For colleges that can’t afford Coates, the first-year conference is a chance to scout for cheaper alternatives. Besides Lythcott-Haims, there’s another autobiographer, Patrisse Khan-Cullors, who gets a warm reception for her book When They Call You a Terrorist: A Black Lives Matter Memoir.
The administrators pack another ballroom to hear about All American Boys, a novel written to protest the deaths of Trayvon Martin and Michael Brown. The protagonist is an amalgam of the two martyrs, with a few details changed. Instead of pounding a white man’s head against the sidewalk, as Martin did, or shoplifting and then assaulting a police officer, as Brown did, this young African-American man is a peaceful, law-abiding customer at a convenience store, wrongly accused of shoplifting by a white police officer who slams his head against the pavement. The novel’s coauthors, one white and one black, extol their collaboration as a model for how the races can learn to communicate with each other—or at least communicate in one direction, as the white author, Brendan Kiely, tells the audience. “The most important thing I can do as a white man is listen, listen, listen to the truth coming from communities of color across the country,” he says. “I especially want to reckon with whiteness. Because as a white person I can’t talk about racism or dismantle the system that supports it or eradicate racism itself without first grappling with whiteness. It is whiteness that perpetuates racism.”

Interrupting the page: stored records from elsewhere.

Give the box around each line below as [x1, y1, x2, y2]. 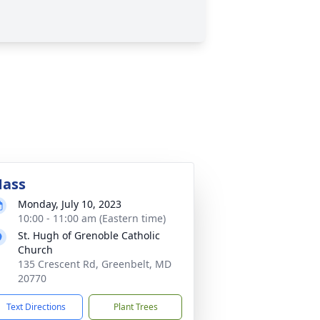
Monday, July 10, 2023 [18, 196, 121, 211]
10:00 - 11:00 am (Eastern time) [18, 211, 166, 225]
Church [18, 242, 53, 256]
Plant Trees [113, 300, 158, 313]
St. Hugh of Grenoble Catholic [18, 228, 160, 242]
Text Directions [6, 300, 66, 313]
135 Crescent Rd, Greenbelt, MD [18, 256, 171, 271]
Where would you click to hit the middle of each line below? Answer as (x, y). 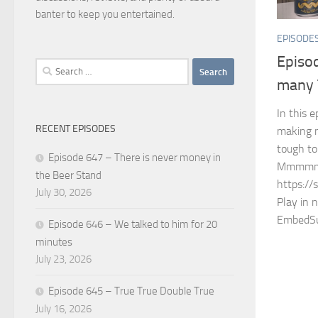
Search (50, 66)
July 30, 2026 (64, 192)
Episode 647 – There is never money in (135, 158)
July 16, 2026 (64, 309)
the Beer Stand (68, 175)
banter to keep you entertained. (105, 14)
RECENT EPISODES (76, 129)
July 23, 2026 (64, 259)
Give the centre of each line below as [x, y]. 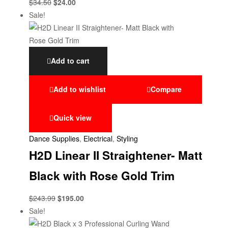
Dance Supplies [54, 139]
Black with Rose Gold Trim [102, 176]
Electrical [98, 139]
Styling [127, 139]
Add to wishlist [80, 89]
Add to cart [70, 61]
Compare [166, 89]
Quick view [73, 117]

How does a white person “reckon with whiteness”? What must he do to “grapple with whiteness”? Presumably, that’s what FYE teaches you.
Clearly, since “whiteness” is what “perpetuates racism”, and since white people cannot be anything but white, the only way to bring about the elimination of racism is by extinguishing the white race.

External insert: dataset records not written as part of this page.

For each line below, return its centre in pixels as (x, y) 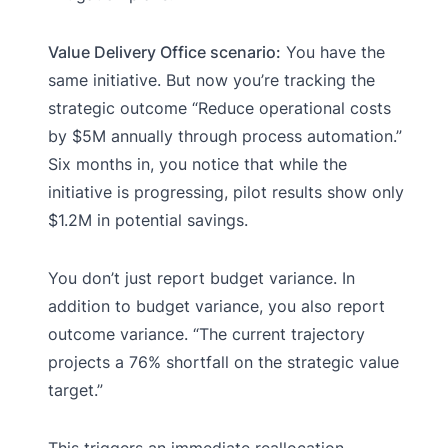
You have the (333, 51)
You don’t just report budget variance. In (201, 277)
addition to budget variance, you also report (216, 305)
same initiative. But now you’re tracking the (211, 79)
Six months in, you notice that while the (197, 163)
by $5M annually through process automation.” (225, 135)
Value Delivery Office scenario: (164, 51)
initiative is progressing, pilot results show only (226, 191)

The disadvantage of the social surgery would be the loss of the most important academic subject, the laying off of thousands of “diversity” officers, the obsolescence of hundreds of books, and – well, what do you do when your enemy vanishes? Whom shall you hate for all your frustrations? Whom blame for your failures?
While the days of hate last, while accusation, shame, guilt, obsequiousness can still be freely indulged, enjoy the presence of whiteness while ye may! Carpe diem.
The crowd applauds and listens raptly as Kiely sketches the possibilities for using this book on campus. “We should be talking about race consciousness in all our disciplines of higher learning,” he tells the administrators. “You can talk about it in your math classes. You can talk about in your education classes. You can talk about it in your humanities classes.”
He doesn’t explain the connection between calculus and Trayvon Martin, but then, he doesn’t have to. This audience knows that racism is the all-consuming topic in higher education. It has been the most popular theme for common-read books for the last three years, according to the National Association of Scholars (NAS), which has tracked these programs across the country for the past decade. The latest report by the NAS, a group dedicated to reviving traditional liberal arts education (and a haven for non-progressives in academia), analyzes some 350 schools’ common-read books and finds a “continuing obsession with race” as well as an “infantilization of students”.
The obsession depends on the infantilization.
Can real education ever be resurrected? Will a deeply humiliating defeat of the race-obsessed Left in the forthcoming elections restore common sense to the institutions of learning – and save the white race?